§ **Work instructions**: Extract the lines from the first one in the records below through the line containing "2. Intercom Products", keeping both ends and leaving out any pictures.

################

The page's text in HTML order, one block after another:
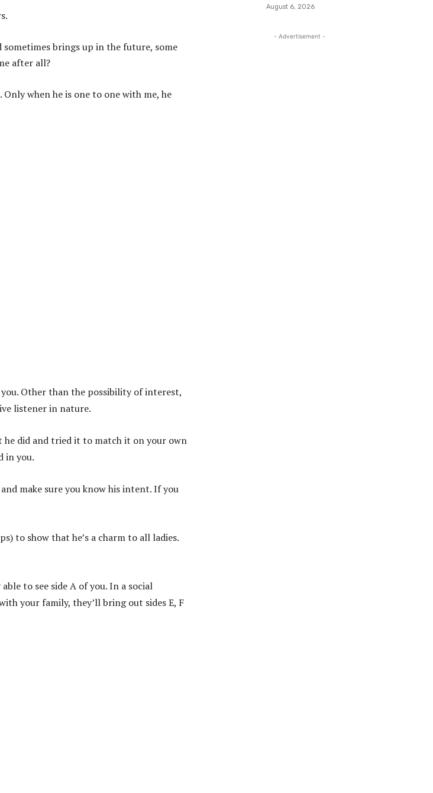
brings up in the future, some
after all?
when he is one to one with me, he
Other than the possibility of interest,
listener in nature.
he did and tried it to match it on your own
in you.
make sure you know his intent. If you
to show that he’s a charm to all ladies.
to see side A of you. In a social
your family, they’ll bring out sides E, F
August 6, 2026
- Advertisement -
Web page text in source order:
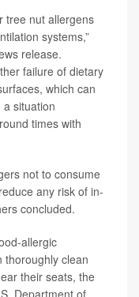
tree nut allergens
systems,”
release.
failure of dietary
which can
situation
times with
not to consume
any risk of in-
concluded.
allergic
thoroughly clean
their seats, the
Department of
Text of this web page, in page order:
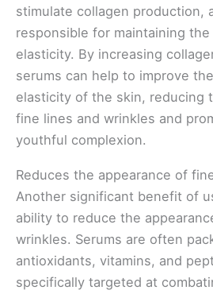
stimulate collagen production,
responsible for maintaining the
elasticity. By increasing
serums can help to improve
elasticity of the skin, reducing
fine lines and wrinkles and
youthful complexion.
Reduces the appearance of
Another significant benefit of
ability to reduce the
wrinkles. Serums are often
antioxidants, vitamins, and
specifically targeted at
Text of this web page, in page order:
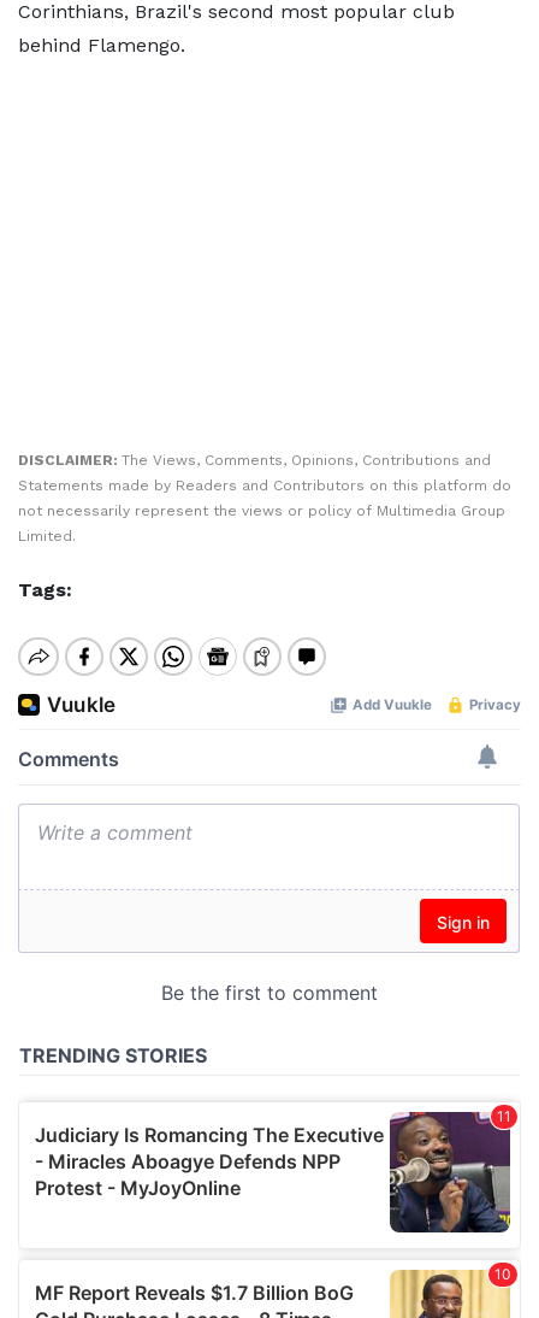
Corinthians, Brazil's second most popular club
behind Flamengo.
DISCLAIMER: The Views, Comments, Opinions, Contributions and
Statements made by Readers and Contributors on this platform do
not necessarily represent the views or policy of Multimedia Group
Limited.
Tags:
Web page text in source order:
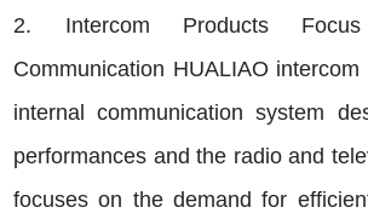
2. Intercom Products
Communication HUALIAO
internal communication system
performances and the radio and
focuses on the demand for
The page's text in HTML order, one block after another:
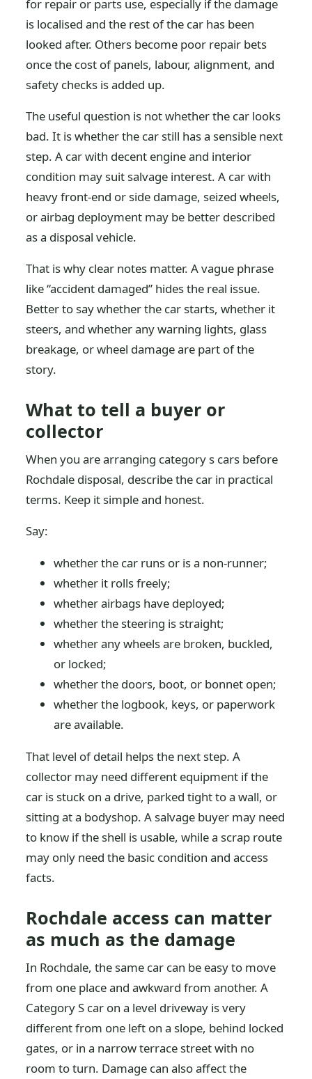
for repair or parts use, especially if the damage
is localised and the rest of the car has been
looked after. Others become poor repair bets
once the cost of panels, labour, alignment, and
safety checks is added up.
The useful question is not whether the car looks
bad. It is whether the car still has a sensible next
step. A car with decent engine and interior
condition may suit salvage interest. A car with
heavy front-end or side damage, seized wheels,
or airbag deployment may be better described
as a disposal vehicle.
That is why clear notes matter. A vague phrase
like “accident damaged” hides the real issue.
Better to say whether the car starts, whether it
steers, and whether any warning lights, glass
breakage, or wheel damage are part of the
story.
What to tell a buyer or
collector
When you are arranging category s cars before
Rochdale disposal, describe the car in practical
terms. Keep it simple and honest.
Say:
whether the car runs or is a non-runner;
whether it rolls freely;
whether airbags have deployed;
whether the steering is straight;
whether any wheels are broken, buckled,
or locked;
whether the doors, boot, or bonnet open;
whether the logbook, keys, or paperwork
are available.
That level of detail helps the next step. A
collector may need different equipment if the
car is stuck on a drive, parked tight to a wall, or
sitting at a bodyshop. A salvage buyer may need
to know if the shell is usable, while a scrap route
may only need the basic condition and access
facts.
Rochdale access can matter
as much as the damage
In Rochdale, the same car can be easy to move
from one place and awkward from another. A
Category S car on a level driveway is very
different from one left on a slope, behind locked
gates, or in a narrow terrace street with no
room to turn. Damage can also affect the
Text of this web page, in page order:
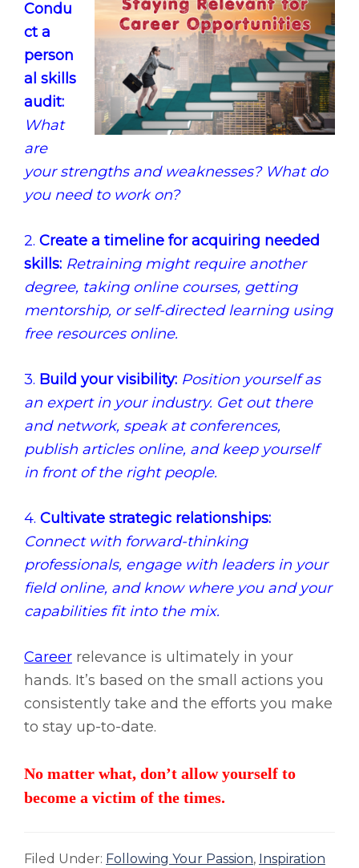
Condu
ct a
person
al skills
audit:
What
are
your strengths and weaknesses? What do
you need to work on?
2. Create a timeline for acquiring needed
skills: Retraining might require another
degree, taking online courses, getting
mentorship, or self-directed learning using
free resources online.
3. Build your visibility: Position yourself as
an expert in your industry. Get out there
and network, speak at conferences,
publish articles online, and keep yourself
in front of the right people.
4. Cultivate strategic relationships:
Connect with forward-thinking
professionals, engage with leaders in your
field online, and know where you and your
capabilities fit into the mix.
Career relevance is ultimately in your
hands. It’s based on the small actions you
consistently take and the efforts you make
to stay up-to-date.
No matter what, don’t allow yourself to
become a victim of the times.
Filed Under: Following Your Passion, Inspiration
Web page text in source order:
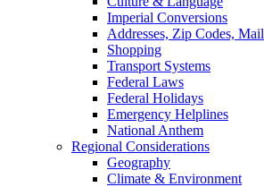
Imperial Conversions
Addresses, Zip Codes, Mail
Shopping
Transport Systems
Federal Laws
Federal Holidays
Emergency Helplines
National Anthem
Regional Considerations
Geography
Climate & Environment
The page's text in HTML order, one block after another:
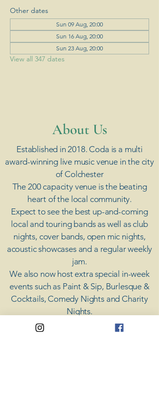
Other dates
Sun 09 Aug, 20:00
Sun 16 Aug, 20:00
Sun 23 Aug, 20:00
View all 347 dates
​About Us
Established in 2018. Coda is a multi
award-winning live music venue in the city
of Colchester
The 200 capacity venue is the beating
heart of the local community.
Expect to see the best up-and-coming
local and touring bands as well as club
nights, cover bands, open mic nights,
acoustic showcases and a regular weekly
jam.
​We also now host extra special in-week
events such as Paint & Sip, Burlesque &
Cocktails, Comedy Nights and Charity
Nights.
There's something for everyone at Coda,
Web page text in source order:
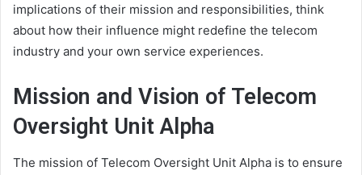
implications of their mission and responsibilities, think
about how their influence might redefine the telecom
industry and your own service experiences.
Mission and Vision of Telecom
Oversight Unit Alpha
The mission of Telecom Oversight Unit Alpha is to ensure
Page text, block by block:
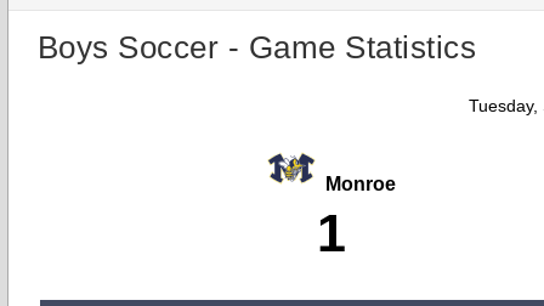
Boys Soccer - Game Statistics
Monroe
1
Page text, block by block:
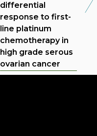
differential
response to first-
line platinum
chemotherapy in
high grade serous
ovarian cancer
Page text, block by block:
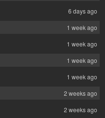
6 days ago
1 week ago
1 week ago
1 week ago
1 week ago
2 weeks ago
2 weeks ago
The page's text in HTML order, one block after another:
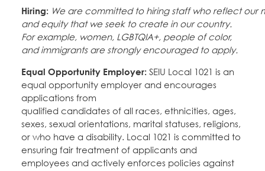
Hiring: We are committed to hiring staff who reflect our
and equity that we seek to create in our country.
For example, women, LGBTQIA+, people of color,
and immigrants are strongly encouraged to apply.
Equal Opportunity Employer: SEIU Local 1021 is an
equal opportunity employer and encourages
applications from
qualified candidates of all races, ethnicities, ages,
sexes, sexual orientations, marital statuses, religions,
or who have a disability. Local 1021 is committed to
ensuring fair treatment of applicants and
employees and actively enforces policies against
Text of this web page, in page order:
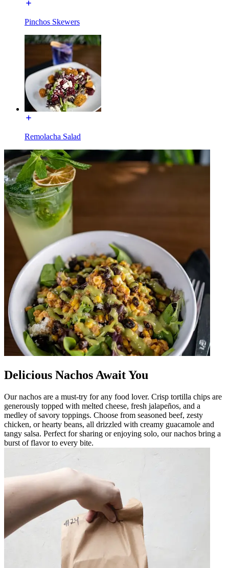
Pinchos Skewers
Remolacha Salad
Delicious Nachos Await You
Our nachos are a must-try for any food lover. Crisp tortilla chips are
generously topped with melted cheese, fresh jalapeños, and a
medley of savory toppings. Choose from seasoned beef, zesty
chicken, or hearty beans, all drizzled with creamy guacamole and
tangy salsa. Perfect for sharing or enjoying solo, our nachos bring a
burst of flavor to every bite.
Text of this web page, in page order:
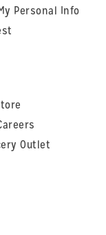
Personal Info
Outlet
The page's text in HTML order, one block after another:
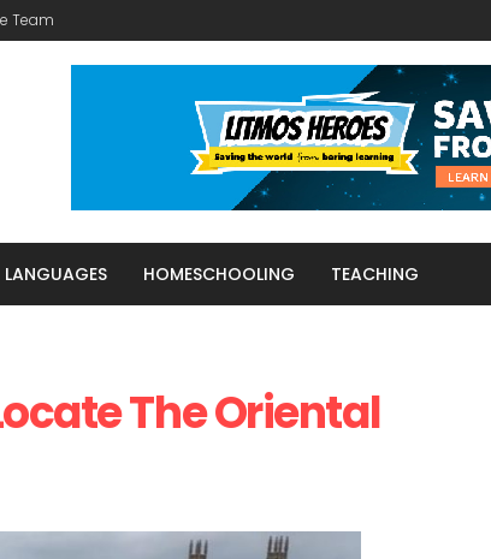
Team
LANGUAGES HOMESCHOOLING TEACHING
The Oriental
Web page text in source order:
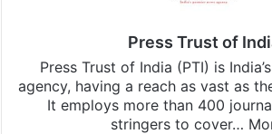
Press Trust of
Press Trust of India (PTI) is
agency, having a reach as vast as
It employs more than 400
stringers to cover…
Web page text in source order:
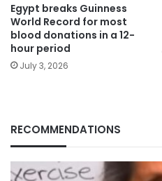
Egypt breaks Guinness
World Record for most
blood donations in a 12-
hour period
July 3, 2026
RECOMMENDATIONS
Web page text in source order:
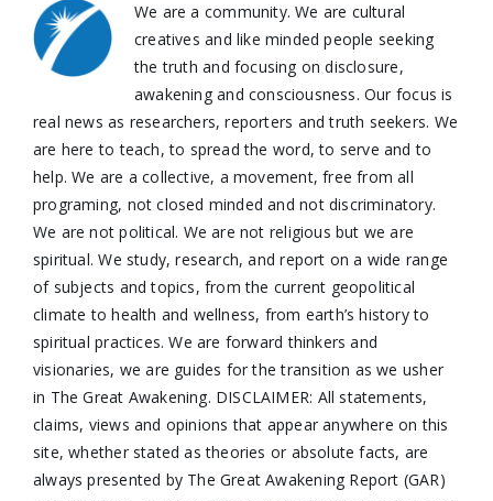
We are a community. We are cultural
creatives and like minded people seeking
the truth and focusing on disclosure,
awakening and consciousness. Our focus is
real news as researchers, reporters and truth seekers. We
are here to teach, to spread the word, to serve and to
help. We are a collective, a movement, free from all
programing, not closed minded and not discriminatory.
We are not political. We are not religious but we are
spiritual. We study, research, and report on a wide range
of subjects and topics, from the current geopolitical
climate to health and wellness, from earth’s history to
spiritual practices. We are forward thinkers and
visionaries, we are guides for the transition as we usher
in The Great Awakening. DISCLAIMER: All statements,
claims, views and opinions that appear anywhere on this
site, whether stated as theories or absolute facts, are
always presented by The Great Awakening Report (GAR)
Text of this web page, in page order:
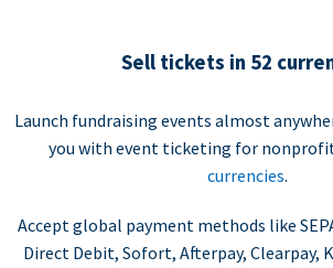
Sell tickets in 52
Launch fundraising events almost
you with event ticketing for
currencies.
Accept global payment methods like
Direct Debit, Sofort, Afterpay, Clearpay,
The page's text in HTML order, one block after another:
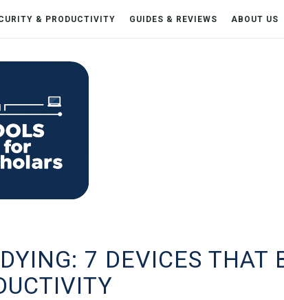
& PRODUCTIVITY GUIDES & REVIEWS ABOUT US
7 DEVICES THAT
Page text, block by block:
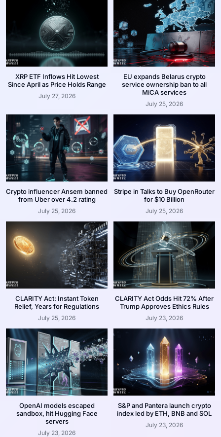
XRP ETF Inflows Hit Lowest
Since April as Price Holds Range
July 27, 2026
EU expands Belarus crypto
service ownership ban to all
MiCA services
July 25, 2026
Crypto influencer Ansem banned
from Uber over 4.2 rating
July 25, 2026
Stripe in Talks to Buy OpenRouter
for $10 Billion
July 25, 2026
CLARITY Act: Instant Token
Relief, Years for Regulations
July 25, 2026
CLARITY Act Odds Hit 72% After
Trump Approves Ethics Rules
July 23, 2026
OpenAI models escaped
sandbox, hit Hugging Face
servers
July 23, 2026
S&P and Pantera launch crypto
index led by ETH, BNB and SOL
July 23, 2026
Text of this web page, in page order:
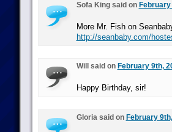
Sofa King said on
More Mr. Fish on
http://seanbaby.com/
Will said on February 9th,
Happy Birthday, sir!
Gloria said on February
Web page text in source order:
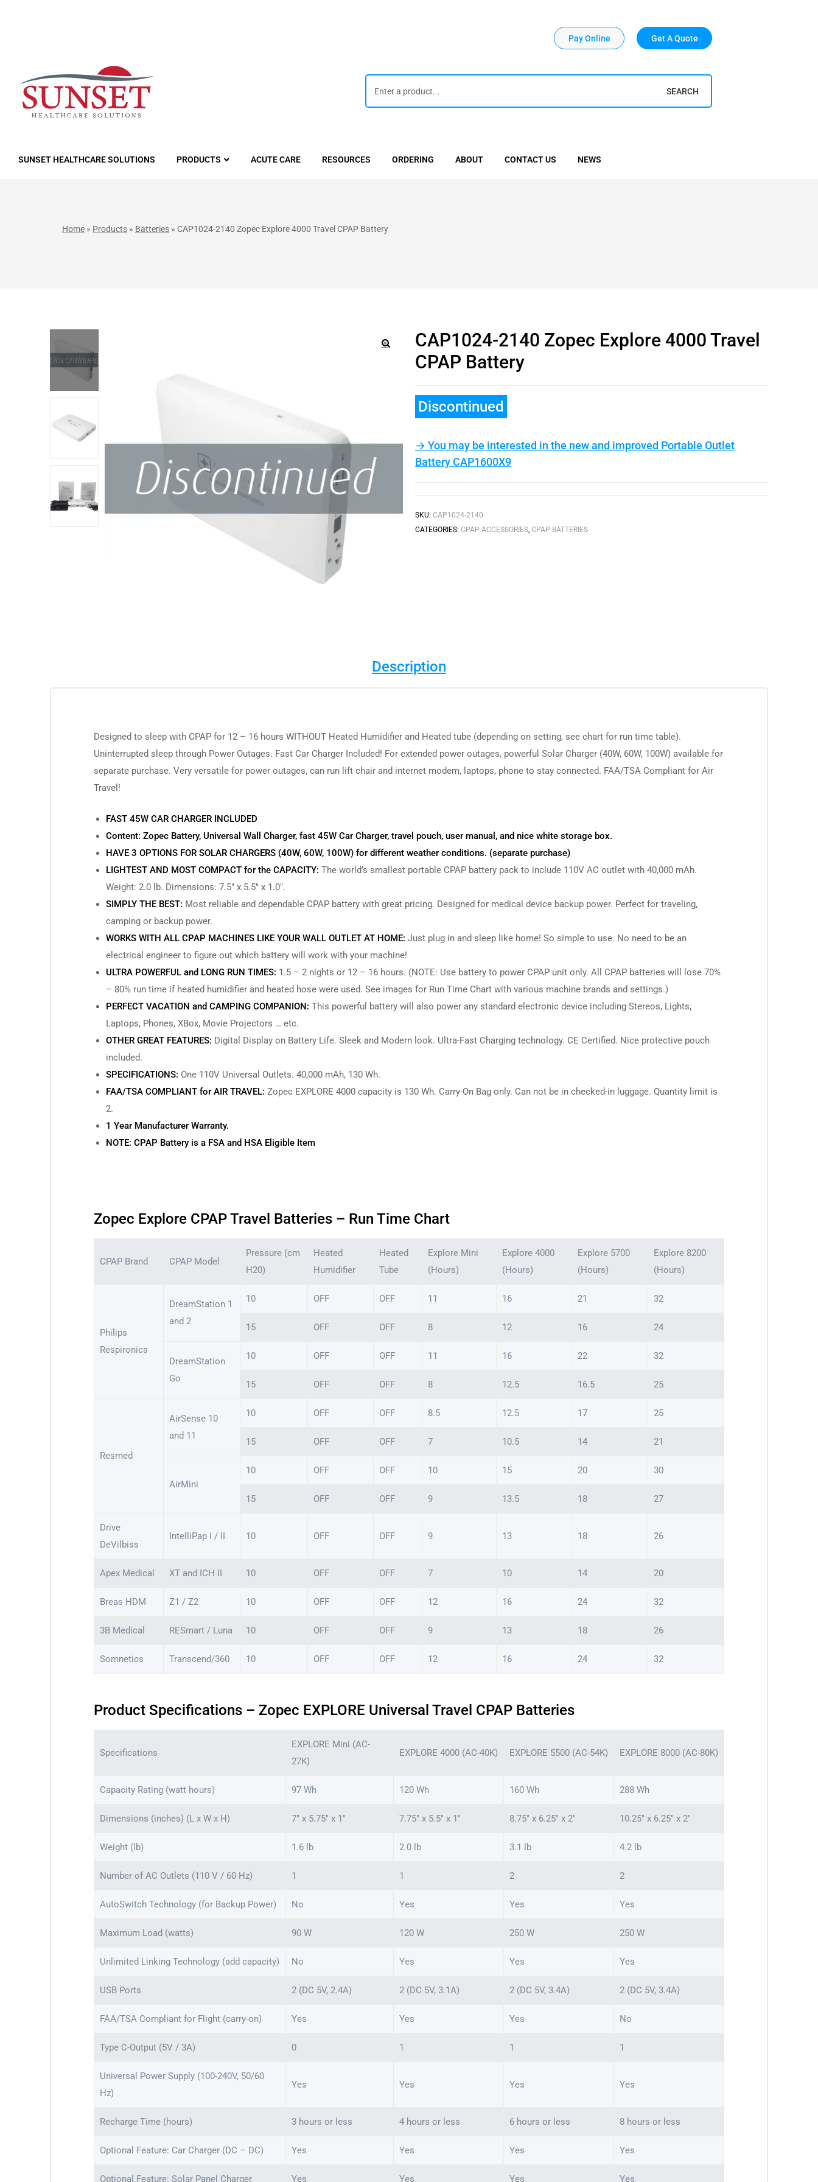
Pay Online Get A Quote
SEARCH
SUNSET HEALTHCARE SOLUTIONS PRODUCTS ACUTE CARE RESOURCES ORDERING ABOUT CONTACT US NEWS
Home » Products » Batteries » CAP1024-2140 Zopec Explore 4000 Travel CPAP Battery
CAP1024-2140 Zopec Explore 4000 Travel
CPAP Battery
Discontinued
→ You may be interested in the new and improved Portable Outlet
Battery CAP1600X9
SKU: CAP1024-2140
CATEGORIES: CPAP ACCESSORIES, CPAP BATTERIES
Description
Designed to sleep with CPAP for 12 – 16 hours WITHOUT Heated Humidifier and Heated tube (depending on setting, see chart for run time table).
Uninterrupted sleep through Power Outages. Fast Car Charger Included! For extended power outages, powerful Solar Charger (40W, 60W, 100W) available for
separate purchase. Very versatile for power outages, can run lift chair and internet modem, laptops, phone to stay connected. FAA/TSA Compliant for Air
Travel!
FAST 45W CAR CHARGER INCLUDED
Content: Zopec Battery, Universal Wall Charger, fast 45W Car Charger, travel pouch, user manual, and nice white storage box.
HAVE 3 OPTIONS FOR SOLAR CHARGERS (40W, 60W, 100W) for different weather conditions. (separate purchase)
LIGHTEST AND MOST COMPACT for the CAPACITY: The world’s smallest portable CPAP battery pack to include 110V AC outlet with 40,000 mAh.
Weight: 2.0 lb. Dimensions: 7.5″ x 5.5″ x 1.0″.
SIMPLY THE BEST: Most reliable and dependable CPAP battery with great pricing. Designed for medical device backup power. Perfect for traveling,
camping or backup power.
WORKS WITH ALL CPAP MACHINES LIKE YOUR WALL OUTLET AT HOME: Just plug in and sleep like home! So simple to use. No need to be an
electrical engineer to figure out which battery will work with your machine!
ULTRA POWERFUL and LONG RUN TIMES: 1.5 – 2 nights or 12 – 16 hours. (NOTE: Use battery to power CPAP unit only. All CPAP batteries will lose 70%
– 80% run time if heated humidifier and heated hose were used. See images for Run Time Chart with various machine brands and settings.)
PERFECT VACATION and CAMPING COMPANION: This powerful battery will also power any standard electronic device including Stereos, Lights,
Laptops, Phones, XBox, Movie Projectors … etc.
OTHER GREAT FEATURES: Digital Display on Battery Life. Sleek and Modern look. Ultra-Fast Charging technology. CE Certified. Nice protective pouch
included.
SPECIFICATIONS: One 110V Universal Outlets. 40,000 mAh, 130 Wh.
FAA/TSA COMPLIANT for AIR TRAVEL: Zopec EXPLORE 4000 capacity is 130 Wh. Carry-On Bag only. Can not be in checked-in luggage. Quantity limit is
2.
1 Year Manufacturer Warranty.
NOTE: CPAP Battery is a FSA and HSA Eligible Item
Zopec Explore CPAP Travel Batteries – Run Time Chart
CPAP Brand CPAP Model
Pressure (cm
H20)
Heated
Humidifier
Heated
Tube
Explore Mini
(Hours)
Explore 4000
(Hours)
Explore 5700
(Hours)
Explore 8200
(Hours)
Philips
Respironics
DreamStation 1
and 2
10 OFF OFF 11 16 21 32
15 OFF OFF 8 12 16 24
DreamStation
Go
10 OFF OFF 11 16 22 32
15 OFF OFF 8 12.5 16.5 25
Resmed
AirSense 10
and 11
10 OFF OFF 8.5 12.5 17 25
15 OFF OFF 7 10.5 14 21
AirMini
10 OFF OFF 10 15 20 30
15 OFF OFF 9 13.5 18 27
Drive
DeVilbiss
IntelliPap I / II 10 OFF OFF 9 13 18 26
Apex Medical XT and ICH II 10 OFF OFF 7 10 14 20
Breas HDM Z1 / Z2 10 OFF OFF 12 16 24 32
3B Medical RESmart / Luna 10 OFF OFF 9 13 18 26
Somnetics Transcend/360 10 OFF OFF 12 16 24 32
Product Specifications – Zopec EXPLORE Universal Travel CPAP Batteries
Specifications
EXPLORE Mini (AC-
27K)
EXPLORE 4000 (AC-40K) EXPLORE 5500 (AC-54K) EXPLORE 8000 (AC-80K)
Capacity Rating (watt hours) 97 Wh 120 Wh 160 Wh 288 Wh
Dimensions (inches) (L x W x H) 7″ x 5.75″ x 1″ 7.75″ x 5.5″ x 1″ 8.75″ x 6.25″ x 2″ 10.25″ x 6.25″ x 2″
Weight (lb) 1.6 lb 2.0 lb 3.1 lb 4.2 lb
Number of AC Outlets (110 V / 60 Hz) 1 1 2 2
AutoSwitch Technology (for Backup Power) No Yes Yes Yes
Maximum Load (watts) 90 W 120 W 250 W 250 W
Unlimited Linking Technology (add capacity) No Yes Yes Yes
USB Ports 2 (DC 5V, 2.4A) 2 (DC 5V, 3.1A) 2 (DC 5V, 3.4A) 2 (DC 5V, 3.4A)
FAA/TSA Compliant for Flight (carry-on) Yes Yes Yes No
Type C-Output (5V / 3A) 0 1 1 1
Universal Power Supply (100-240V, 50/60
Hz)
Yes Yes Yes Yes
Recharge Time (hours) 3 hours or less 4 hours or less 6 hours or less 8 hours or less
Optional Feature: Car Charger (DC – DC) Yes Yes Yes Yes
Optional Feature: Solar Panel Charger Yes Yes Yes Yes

################

§ **Solution to this problem**:
The page's text in HTML order, one block after another:
brings up in the future, some
after all?
when he is one to one with me, he
Other than the possibility of interest,
listener in nature.
he did and tried it to match it on your own
in you.
make sure you know his intent. If you
to show that he’s a charm to all ladies.
to see side A of you. In a social
your family, they’ll bring out sides E, F
August 6, 2026
- Advertisement -
Web page text in source order:
tree nut allergens
systems,”
release.
failure of dietary
which can
situation
times with
not to consume
any risk of in-
concluded.
allergic
thoroughly clean
their seats, the
Department of
Text of this web page, in page order:
stimulate collagen production,
responsible for maintaining the
elasticity. By increasing
serums can help to improve
elasticity of the skin, reducing
fine lines and wrinkles and
youthful complexion.
Reduces the appearance of
Another significant benefit of
ability to reduce the
wrinkles. Serums are often
antioxidants, vitamins, and
specifically targeted at
Text of this web page, in page order:
Corinthians, Brazil's second most popular club
behind Flamengo.
DISCLAIMER: The Views, Comments, Opinions, Contributions and
Statements made by Readers and Contributors on this platform do
not necessarily represent the views or policy of Multimedia Group
Limited.
Tags:
Web page text in source order:
2. Intercom Products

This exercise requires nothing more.